I started to write a post about malware analysis in the context of OSINT and threat intelligence for a long time. It is one of the most widely used sources of information and a common goal of analyst research, but at the same time a technically complex issue. If we are talking about advanced static analysis (of the file itself) and dynamic (observing the behavior of the file after its launch), this is a topic not even for a series of posts, but for several books. For those interested in exploring the topic, recommended items can be found in the Reading Room section. At this point, however, I would like to approach the problem in a different way, so as to allow OSINTers to collect a lot of information about a malware sample, even if the assembly view in IDA Pro or Ghidra makes you look like that:
Fortunately, in the field of malware analysis, we can find many services that will both show us information about the file itself and allow us to understand its behavior. There are advantages and disadvantages to using third party providers. The main disadvantage is that we will only be talking here about samples that have already been found and shared among the analyst community. So if we are working on an incident and find new, unknown implants, uploading them anywhere is not a good idea, because in this way we will inform both the attackers and the rest of the world that we are dealing with this case. In the case of an incident response team, however, we will usually work with malware analysts and reverse engineering specialists who will thoroughly investigate the properties of the malware to support the incident. Here we will deal with another example. Let's say we are a threat intelligence analyst tracking the campaigns of specific groups. Since we want to stay ahead of the actions of our opponents, we will naturally focus our attention on attacks made against other entities, so as to provide as much information as possible to the producers of detection and monitoring in order to prepare for the attack before the attackers target our environment. So we want to take advantage of the power of OSINT, go beyond our environment and get information about the malware that has already revealed itself. In this case, using external services will help us collect data quickly, and because we will not have to collect the sample ourselves, we eliminate the risk of accidental infection. So let's go 🙂
As an example, we will use the HermeticWiper campaign, which was activated in Ukraine shortly before the invasion of Russian troops. It may seem funny, but if a malware or campaign has already been dubbed a specific name by the infosec community, I usually start with a Twitter search. In this way, I can quickly find reports, analyst comments and, above all, information that will allow you to locate the sample - usually hashes.

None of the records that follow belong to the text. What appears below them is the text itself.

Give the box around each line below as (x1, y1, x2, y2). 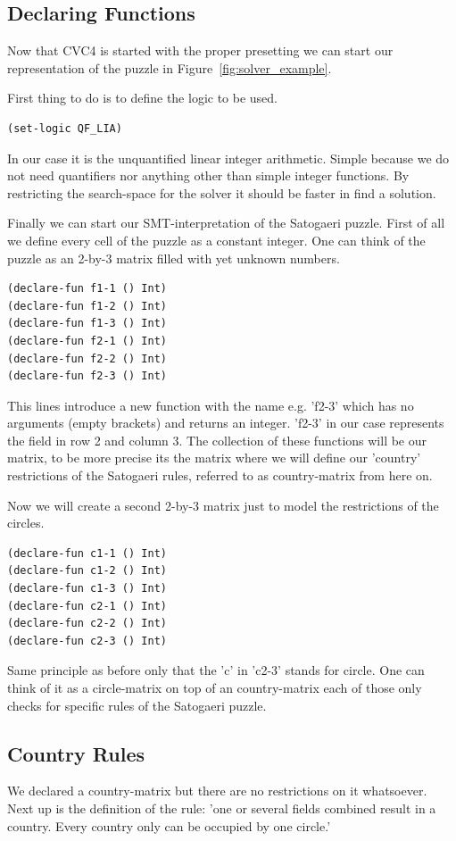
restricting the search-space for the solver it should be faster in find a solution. (7, 183, 436, 202)
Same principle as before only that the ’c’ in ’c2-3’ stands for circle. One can (7, 661, 425, 679)
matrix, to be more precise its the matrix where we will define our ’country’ (7, 448, 421, 467)
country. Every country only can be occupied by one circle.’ (7, 816, 331, 835)
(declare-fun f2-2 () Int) (7, 352, 167, 365)
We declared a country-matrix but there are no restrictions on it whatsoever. (7, 781, 427, 800)
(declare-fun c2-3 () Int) (7, 634, 167, 647)
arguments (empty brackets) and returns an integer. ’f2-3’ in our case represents (7, 413, 444, 432)

Once we have the sample hash, in this case from GitHub repository linked in the tweet above, we can go to any websites that have analyzed the files for us and will allow us to collect information. The most popular of them is VirusTotal. The website, which initially was mainly used to compare the effectiveness of antivirus programs and allowed to check a suspicious file on many websites, has grown significantly over time and will now show us a lot of information about the file itself, and even reports from sandboxes in which the sample was fired. The downside of VirusTotal is that the free version does not prevent you from downloading files. So let's enter the "com.exe" hash in the search engine and see what we get. The first page that will appear are the results of the file analysis by individual antivirus engines:
Sometimes this can provide some clues as to the file classification, belonging to a specific malware family. However, due to the limitations of detection systems and frequent mixing of signatures, I would be very careful in following this classification. Often the descriptions will not be particularly useful:
Much more interesting information can be found in the following tabs: Details, Relations and Behavior. In the first one, we find information about the file itself, such as hashes in various formats, analysis dates on VT and information related to the file structure. So we can also find information about compilation, electronic signature, if we find one, and the table of imports. Especially the last two items take us to the world of malware analysis and detection. Information about the electronic signature used will allow us to identify potentially related samples - using the same certificate, to determine whether the attackers managed to obtain a real certificate of a given organization and whether it is still valid. In this case, we can see that the validity of the certificate has been revoked by the issuer:
The table of imports gives an insight into the functionality of the available sample. Malware, in order to function effectively, most often uses the Windows API to interact with the system and perform operations. An insight into what functions are imported will allow you to roughly determine what the purpose of the software may be. Here you will find, among others, items related to Windows services and registry manipulation:
Sometimes function names are quite clear like RegOpenKey, but it's always worth checking what exactly it can do in official API documentation from Microsoft.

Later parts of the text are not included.